From: "Jordan Mallon" <j_mallon@hotmail.com>
Reply-To: j_mallon@hotmail.com
To: dinosaur@usc.edu
Subject: Re: Feathering in coelurosaurs
Date: Sun, 02 Apr 2000 08:58:52 PDT

Mary Nalasco wrote:

Hello, All-

I've seen some nice pictures of Gallimimus, Therizinosaurus, Utahraptor,
other large coelurosaurs depicted with feathers. Yet all tyrannosaurs, even
the smaller ones about the same size of some these coelurosaurs, seem to
have scales. I was just wondering around what size range feathers would
start to become more of a hassle than they're worth, and if there's any
reason why some of the small tyrannosaurs wouldn't have feathers.

Thank You.
M. Nalasco

I don't think there's any reason why a baby tyrannosaur wouldn't have feathers.
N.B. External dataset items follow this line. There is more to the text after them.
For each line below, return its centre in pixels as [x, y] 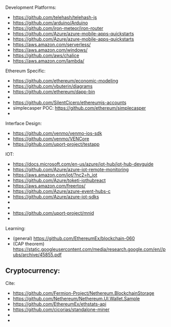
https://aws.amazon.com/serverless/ [52, 45]
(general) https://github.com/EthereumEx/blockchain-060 [74, 238]
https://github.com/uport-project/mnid [53, 213]
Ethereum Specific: [25, 71]
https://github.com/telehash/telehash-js [55, 17]
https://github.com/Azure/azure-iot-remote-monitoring [71, 169]
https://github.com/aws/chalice [46, 55]
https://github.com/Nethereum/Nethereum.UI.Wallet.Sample [76, 298]
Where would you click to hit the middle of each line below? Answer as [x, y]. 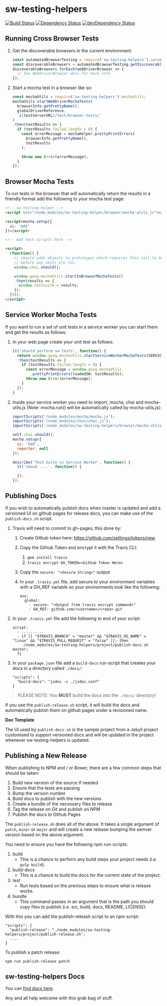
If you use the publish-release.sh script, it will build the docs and [72, 705]
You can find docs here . [30, 989]
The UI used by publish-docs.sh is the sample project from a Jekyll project [82, 729]
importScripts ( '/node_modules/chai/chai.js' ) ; [61, 421]
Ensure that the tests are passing [46, 788]
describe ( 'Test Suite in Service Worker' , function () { [71, 462]
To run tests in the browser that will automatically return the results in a [78, 194]
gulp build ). [33, 864]
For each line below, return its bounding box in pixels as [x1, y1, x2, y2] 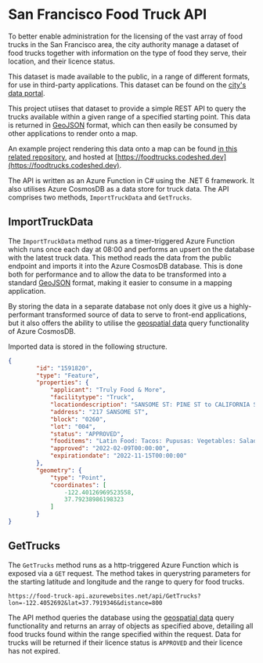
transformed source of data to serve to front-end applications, [45, 310, 247, 319]
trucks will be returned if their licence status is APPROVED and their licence [8, 638, 243, 647]
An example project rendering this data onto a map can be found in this [8, 144, 238, 153]
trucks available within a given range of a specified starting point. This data [8, 112, 250, 121]
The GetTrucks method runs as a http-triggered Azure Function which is [8, 560, 239, 570]
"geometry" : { [36, 466, 82, 474]
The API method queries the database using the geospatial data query [8, 613, 235, 622]
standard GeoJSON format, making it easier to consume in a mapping [8, 277, 232, 288]
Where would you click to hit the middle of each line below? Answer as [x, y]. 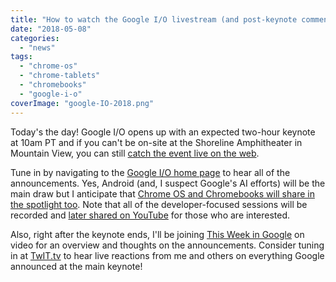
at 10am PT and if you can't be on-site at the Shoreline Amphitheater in [156, 142]
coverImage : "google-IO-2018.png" [82, 103]
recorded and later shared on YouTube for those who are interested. [150, 215]
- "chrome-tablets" [60, 76]
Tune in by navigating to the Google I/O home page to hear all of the [150, 172]
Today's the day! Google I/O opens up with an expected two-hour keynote [163, 132]
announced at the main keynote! [76, 266]
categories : [35, 38]
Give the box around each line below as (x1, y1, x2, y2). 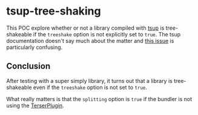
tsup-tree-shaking (6, 4, 101, 18)
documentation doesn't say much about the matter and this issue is (6, 37, 174, 44)
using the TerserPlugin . (6, 102, 65, 109)
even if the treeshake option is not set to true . (33, 84, 147, 91)
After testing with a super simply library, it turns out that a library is (6, 77, 173, 84)
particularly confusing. (6, 44, 63, 51)
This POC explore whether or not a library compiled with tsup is (6, 24, 165, 31)
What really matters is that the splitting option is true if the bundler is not (6, 95, 193, 102)
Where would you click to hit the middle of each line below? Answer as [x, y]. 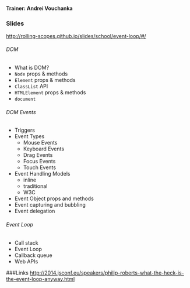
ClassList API [31, 86]
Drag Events [38, 155]
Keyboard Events [44, 149]
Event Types [29, 136]
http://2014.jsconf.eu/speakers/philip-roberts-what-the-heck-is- [107, 273]
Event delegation [35, 211]
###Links [17, 273]
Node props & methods [41, 74]
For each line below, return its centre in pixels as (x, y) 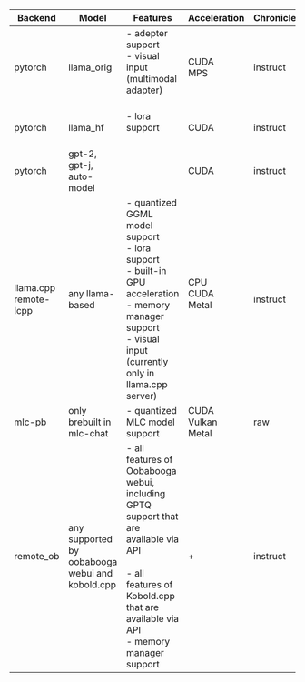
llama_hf (86, 128)
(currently (147, 361)
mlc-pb (30, 422)
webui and (90, 573)
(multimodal (151, 79)
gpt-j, (80, 165)
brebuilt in (89, 422)
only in (140, 373)
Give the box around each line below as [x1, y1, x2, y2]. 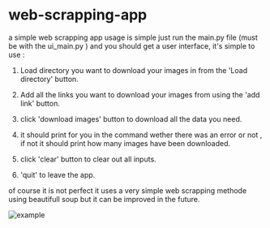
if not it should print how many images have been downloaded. [19, 138, 231, 148]
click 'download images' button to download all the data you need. [19, 114, 242, 123]
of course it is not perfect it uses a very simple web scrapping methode [8, 185, 247, 196]
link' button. [19, 98, 61, 108]
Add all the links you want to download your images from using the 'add [19, 89, 260, 99]
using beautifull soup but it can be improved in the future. [8, 194, 200, 204]
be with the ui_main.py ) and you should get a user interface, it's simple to [8, 41, 255, 50]
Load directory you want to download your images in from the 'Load [19, 65, 248, 75]
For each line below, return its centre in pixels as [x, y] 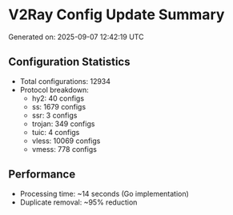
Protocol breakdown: [54, 90]
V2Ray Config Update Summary [116, 15]
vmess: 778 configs [64, 149]
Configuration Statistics [69, 62]
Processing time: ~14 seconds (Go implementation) [104, 193]
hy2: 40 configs [58, 98]
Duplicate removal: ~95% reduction [78, 202]
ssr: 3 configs [54, 115]

In fact, I've seen a couple pictures where a young _T.rex_ has been portrayed with some sort of down (see the "Feathers for T.rex" article in the November issue of last year's National Geographic, for example). On the other hand, I must agree that I haven't seen many portrayals of any young tyrannosaurs sporting any type of feathery integument. I would imagine perhaps that some artists may be a little biased and not want to cover up that pebbly skin texture that so many of us are used to seeing on good ol' _T.rex_.